As previously described [11] COX-1 expression remained low in all the samples of our study, in comparison with COX-2. COX-2 expression clearly increased after long-term malaria active infection (CI) of the placenta. Consistent with previous reports [3], chronic infection was associated with a macrophage infiltration of the placenta, which correlated with COX-2 over-expression. In placenta COX-2 was mainly detected in macrophages, vascular lymphocytes and fibroblasts [16], which can explain this correlation. These data indicate that low amount of pigment was associated with the highest levels of COX-2 and IL-10 transcripts, whereas, high amount of HZ was associated with a lower COX-2 expression. In the same line, women with high amount of HZ had babies with lower birth weights and lower level of haemoglobin. This is in line with data showing inhibition of intervillous blood mononuclear cells (IVBMCs) charged in HZ and in particular suppression of PGE2, TNF, and IL-10 secretion [33, 34]. This phagocytosis of haemozoin was reported i) to enhance matrix metalloproteinase-9 activity and TNF production in human monocytes [35, 36], and ii) to reduce immune response by an activation of a Toll-like receptor 9 mediates mechanism [37]. Overall a low charge in HZ could be a signal to attract macrophages and stimulates cells whereas a high charge could inhibit them.

All these data are consistent with an inflammatory process [3, 38]. However, COX-2 (unrelated to the term of the pregnancy) was positively correlated with the birth weight, which supports a protective role of this process for the foetus development. Macrophages can also participate in this protective role, as well as prostacyclins secreted by chorion endothelium, which are known to induce relaxing of foetal vasculature [26]. High level of COX-2 was also previously associated with recovery from anaemia [39]. Along the same lines, IL-10 mRNA was significantly higher in infected placentas compared to uninfected ones, as previously described [40, 41]. High level of IL-10 could be deleterious, as IL-10 is known to inhibit COX-2 expression in preterm human placenta [42] and secretion of inflammatory cytokines by monocytes [43]. It was also associated with high parasitaemia, severe anaemia and a low level of COX-2 in PBMC [8, 22].

However this could not be relevant during PM as i) COX-2 seems mainly expressed by placenta and not by PBMC and as ii) the effect of IL10 on COX-2 and PGE2 seems to be different in preterm and in term placentas [42]. In the same line, IFN-gamma and oestrogen receptor-beta modulates COX-2 expression in human placental villous endothelial cells [44, 45] and need to be measured.
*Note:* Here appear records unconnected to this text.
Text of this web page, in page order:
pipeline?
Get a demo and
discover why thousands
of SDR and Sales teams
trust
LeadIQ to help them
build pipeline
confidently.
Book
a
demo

Interestingly, 15-LOX expression correlated with the presence of parasites in the intervillous space, which is consistent with study stating that 15-HETE and 15-HPETE stimulated red blood cell adhesion to endothelium [46]. However 15-LOX mRNA expression remained lower in infected samples compared to uninfected or control samples, which can exclude its role in the sequestration of parasites in the placenta.

Conclusion

In summary, this study showed that COX-2 and IL-10 are highly expressed in active PM. COX-2 correlates with macrophage infiltration and is related to a better outcome of the pregnancy with higher birth weight. All these data support the increase of COX-2 as a witness of placental defence against infection and draw attention on uncontrolled use of anti-COX2 during placental malaria.